One fuel is not exclusive of the other, as regional and local market conditions may favor one fuel over the other.
• Blends of biomass oil fuels with petroleum fuels offer the best commercial potential because blends offer superior performance and lower cost than the straight biomass oil fuels themselves.
• The oleochemical industry has already commercialized biomass oil biorefineries. This mature industry consumes 2.6 billion pounds of biomass oil and produces nearly 4 billion pounds of biobased products, chemicals, fuel additives, and biodiesel annually.
• Oleochemicals compete with petrochemicals in many markets on a price and
performance basis (detergents, lubricants, solvents, coatings, polymers, etc). Biobased purchasing incentives or financial incentives that reduce biomass oil feedstock costs visà-vis petroleum feedstock costs could increase demand for oleochemical products and displace some petrochemical products. There is some potential to increase the oleochemical content of some petrochemical products as well.
• Methyl esters (aka biodiesel) is one of two primary platform chemicals for the oleochemical industry. The production of methyl esters is highly efficient (yields exceeding 99.7%) and their total average production costs are minimized given the constraints of feedstock costs and economies of scale. Investments in processing technology have a limited impact on production costs.
• Glycerin (a crude mixture of glycerol and other impurities) is an inevitable coproduct of biodiesel and oleochemical production. Federal investment in biodiesel catalyst R&D, in particular fixed base catalysts and fixed dual-purpose acid-base catalysts, can improve glycerin coproduct quality and reduce glycerin-refining costs.

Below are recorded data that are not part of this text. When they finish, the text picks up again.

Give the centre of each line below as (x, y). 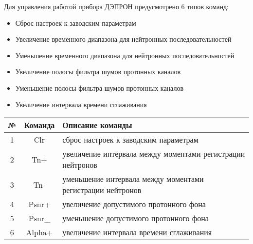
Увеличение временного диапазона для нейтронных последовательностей (123, 39)
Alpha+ (39, 232)
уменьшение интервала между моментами (133, 179)
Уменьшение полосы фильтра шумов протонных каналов (99, 88)
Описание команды (97, 125)
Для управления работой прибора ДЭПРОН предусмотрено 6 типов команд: (116, 6)
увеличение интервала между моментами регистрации (154, 154)
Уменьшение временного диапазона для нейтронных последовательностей (125, 55)
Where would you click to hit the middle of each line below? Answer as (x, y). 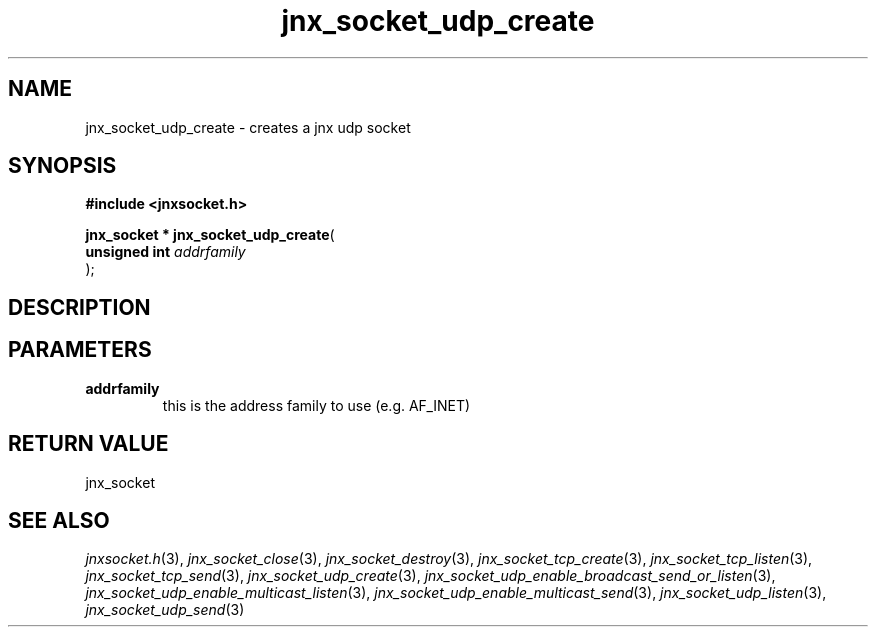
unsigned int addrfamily (165, 252)
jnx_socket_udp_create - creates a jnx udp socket (248, 127)
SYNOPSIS (62, 166)
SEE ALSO (59, 520)
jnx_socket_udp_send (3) (165, 610)
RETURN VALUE (88, 444)
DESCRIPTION (79, 307)
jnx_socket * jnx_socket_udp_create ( (210, 235)
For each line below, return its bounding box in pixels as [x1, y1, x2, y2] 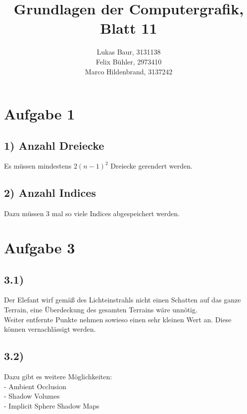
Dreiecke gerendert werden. [110, 161, 193, 171]
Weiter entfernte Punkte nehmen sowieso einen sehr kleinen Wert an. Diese [4, 314, 232, 324]
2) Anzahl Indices [4, 185, 96, 200]
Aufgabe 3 [4, 237, 75, 258]
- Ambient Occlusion [4, 381, 66, 391]
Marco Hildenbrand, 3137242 [85, 66, 173, 76]
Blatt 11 [100, 18, 157, 38]
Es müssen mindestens [4, 161, 72, 171]
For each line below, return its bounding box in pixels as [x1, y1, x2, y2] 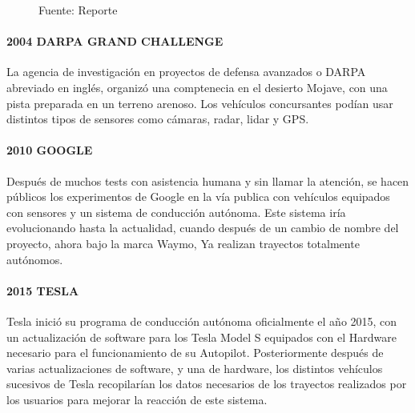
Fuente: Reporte [38, 2, 118, 18]
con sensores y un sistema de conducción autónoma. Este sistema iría [6, 203, 346, 220]
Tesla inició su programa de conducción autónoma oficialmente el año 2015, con [6, 312, 397, 329]
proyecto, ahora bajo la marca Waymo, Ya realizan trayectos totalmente [6, 235, 360, 251]
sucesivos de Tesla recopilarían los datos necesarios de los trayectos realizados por [6, 375, 407, 392]
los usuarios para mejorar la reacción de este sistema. [6, 391, 268, 407]
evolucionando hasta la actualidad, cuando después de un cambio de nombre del [6, 219, 399, 236]
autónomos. [6, 251, 63, 267]
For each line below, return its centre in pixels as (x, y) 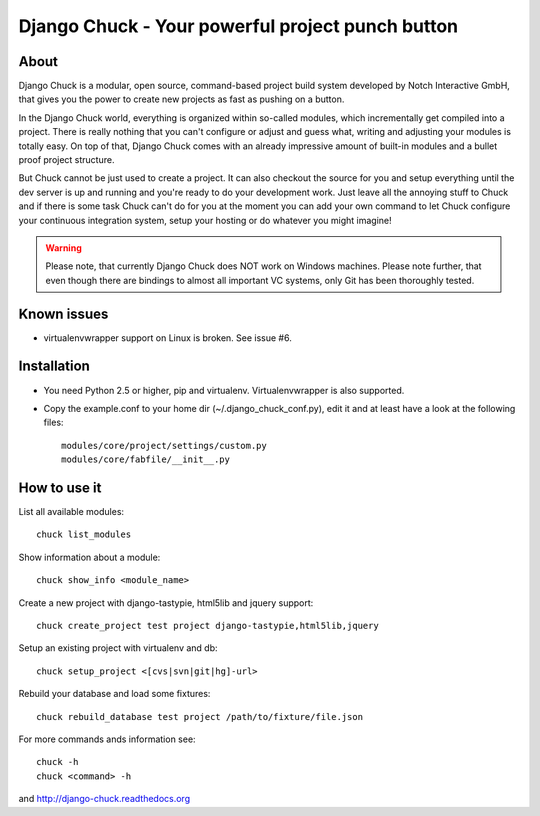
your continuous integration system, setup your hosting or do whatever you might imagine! (205, 220)
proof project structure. (66, 160)
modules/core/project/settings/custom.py (164, 445)
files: (53, 422)
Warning (63, 247)
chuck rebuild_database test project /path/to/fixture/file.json (200, 716)
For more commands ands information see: (107, 739)
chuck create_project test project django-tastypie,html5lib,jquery (207, 625)
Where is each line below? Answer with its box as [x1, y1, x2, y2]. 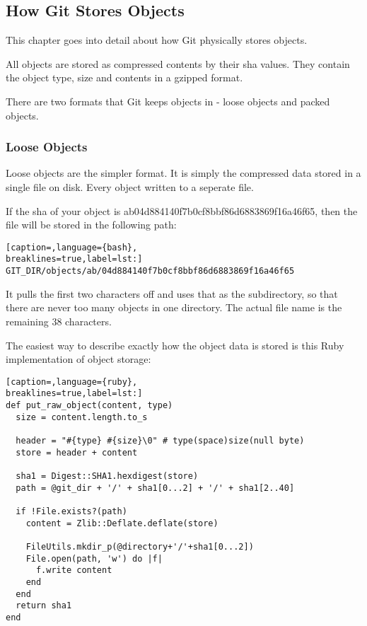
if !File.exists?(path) [16, 506, 127, 516]
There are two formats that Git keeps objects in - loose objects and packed [6, 93, 330, 108]
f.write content [35, 565, 112, 576]
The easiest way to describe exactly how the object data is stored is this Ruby [6, 337, 344, 352]
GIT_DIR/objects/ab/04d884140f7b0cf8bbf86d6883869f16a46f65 [6, 266, 295, 277]
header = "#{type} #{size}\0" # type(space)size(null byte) [16, 435, 305, 446]
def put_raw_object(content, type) [6, 400, 173, 411]
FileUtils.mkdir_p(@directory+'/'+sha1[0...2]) [25, 541, 254, 552]
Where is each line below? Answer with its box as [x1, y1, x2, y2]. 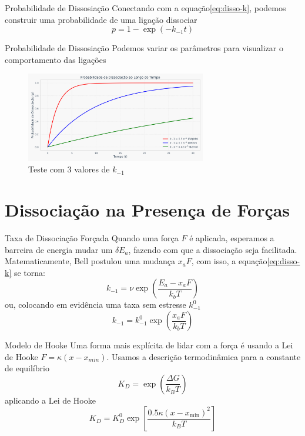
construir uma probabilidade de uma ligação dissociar [5, 13, 197, 25]
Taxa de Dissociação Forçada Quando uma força [5, 232, 179, 244]
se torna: [14, 266, 45, 278]
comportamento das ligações [5, 53, 106, 65]
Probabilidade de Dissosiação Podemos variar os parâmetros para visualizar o [5, 42, 283, 54]
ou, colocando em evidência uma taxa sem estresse [5, 298, 186, 311]
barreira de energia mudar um [5, 243, 113, 255]
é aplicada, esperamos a [189, 232, 274, 244]
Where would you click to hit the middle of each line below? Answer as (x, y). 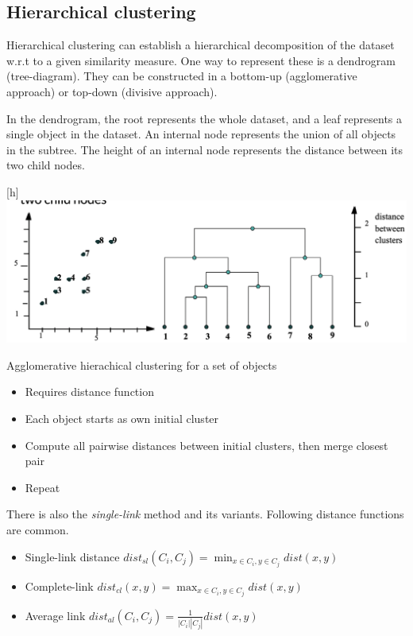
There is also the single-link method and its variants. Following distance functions (205, 514)
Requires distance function (89, 392)
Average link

In turn, this can expand the ability of biodiesel plants to produce glycerol-base coproducts and generate higher values for their glycerol streams.
• Biodiesel expansion will flood the United States and international markets with glycerin.
Federal investments in new uses for glycerin and new products produced from glycerol
can enable the rapid expansion of a biodiesel or oleochemical industry.
• Methyl esters are used to produce a wide variety of fatty acid coproducts, however, fatty acid coproduct revenues cannot be leveraged to reduce methyl ester production costs. Oleochemical firms will not use coproduct profits to subsidize fuel prices (the breakeven approach to fuel cost estimation). Coproducts generate profits, increase returns to equity, and generally attract investment in biobased product expansion.
• The mature status of the oleochemical industry stymies the typical rationales for biobased product investment. There are opportunities to invest in new oleochemical technologies, particularly in research focused on unsaturated fatty acid feedstocks. However, it is difficult to make the argument that the oleochemical industry lacks the technology or resources to make these investments themselves. Federal investment in fatty acid product research should be focused on displacing petroleum by displacing petrochemicals, reducing energy processing costs, or both to bring investments in line with EERE goals.
• Federal investment can expand the future supplies of biomass oils through crop R&D with a focus on increasing yields and reducing costs of high oil seed crops (canola, sunflower, etc.) increasing oil content of soy beans, increasing demand for soy bean meal, and investments in manufactured oils from yeasts, fungus, bacteria, and similar microorganisms that can be produced with minimal land or sunlight investments.
• Federal investment can reduce the cost of biomass oil feedstocks (for fuel and biobased products) through R&D to increase crop yields and reduce production costs of high oil content seeds (canola, sunflower, etc.), increasing demand for soy bean meal via coproduct development, and investments in manufactured oils from yeasts, fungus, bacteria, and similar microorganisms that can be produced with minimal land or sunlight investments.
• Unless an industry partner is willing to assume the costs of commercializing new fuel or fuel additive products, federal investment in these two areas should be avoided. The commercialization costs of new fuels and fuel additives can equal or exceed $30 million.
• Federal investments in lubricants, fuels, and other products should be compared on a basis of petroleum displacement ($/bbl) to determine the value and rank biobased product and fuel programs.

Recommendations

In order for biomass oils to displace large quantities of petroleum there must be a well-coordinated research program between USDA and DOE. In addition, there has to be a clear policy environment that encourages the use of biomass oil fuels and products using tools such as purchasing incentives, tax credits, or mandates. Mandates will be the least expensive of the options but incentives are more politically popular. Some realignment of other subsidies, such as oil and soybean export incentives and farm support payments could be redirected into incentive programs. Long-term incentive costs depend on the differential between biomass oil prices and
distillate prices as crude oil prices rise.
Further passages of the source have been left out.